A case of atypical Kawasaki disease with giant coronary artery aneurysm containing thrombus.

INTRODUCTION: Kawasaki disease (KD) is an acute febrile, systemic vasculitic syndrome of unknown etiology, occurring primarily in children younger than 5 years of age. Administration of IVIG within the first 10 days after onset of fever in combination with high dose aspirin reduces the risk of coronary artery damage in KD. Though rare, giant aneurysms of the coronary arteries may develop in untreated cases and prove extremely challenging to manage. CASE
PRESENTATION: A 9-month-old Caucasian boy presented to our paediatric emergency department with a 4-week history of intermittent pyrexia and irritability. Typical mucocutaneous signs of Kawasaki Disease were absent upon presentation. A trans-thoracic echocardiogram identified a giant aneurysm of the left anterior descending artery with thrombus formation in-situ and the child was managed with intravenous immunoglobulin, steroids, high dose aspirin therapy and later warfarinisation. DISCUSSION: Cardiovascular sequelae of Kawasaki disease include giant coronary artery aneurysms with thrombosis. Enlargement of a coronary aneurysm after the acute phase of Kawasaki disease is uncommon and the outcome of interventional approaches poorly studied.

Introduction

Kawasaki disease (KD) is an acute vasculitic syndrome of unknown etiology affecting small and medium-sized arteries in infants and young children. It was described in 1961 by Tomisaku Kawasaki in a 4-year-old child with a fever and rash at the Red Cross Hospital in Tokyo. 80% of patients are younger than 5 years of age and boys are more susceptible than girls with a ratio of roughly 1.5:1. The disease occurs most frequently in winter and spring. Young infants have the highest rate of aneurysm development and often exhibit incomplete clinical signs and symptoms. Giant coronary artery aneurysms (with internal diameters above 8mm) are seen in 0.5% to 1% of adequately treated patients.

Patient

An 8.0kg, nine-month-old son of healthy Caucasian parents, born by normal vaginal delivery at forty weeks of gestation, presented to our Paediatric Emergency Department with a four-week history of intermittent pyrexia and irritability. Initial coryzal symptoms were attributed to a possible upper respiratory tract infection, with the subsequent development of an urticarial rash two weeks later thought to be the result of a food allergy. He subsequently developed occasional bouts of vomiting, pallor and a noticeable loss in weight, prompting his eventual referral. He had received a seven-day course of oral Augmentin to no effect.

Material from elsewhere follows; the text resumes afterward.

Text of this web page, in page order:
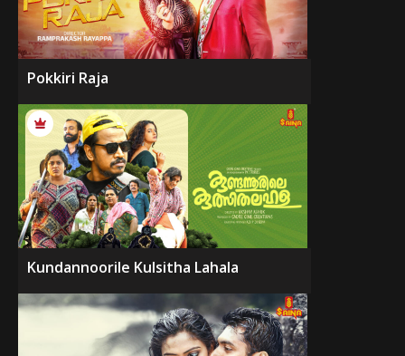
Pokkiri Raja
Kundannoorile Kulsitha Lahala

Clinical examination confirmed a markedly irritable child that was pale and febrile at 38.5°C. His oxygen saturation was 95% in air, and his pulse rate stood at 152 beats per minute, with a grade 2/6 ejection systolic murmur heard at the lower left sternal edge. He was tachypnoeic with a respiratory rate of 65 breaths per minute, displayed bilateral subcostal recessions and a 4cm tender hepatomegaly. A full sepsis screen was carried out, and the child was commenced on intravenous ceftriaxone.

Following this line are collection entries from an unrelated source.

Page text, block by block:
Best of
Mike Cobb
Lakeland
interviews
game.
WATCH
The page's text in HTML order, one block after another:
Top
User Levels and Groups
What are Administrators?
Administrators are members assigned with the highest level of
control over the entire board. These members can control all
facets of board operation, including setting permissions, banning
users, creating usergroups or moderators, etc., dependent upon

A complete blood count revealed a normocytic normochromic anaemia with a haemoglobin level of 7.6g/dl, a leucocytosis of 21.8×10/l with a lymphocytosis of 12×10 and a normal platelet count. Cerebrospinal fluid was sterile albeit a mild pleocytosis, with a normal protein concentration. His blood and urine cultures were sterile. A raised C-Reactive Protein of 144 and an Erythrocyte Sedimentation Rate of 115mm/hr indicated a marked inflammatory response. His liver and renal function tests were completely normal, and he had no evidence of disseminated intravascular coagulation. Abdominal ultrasound showed a homogenous hepatomegaly with no other focal abnormalities. The Chest X-ray showed a small right pleural effusion with no cardiomegaly.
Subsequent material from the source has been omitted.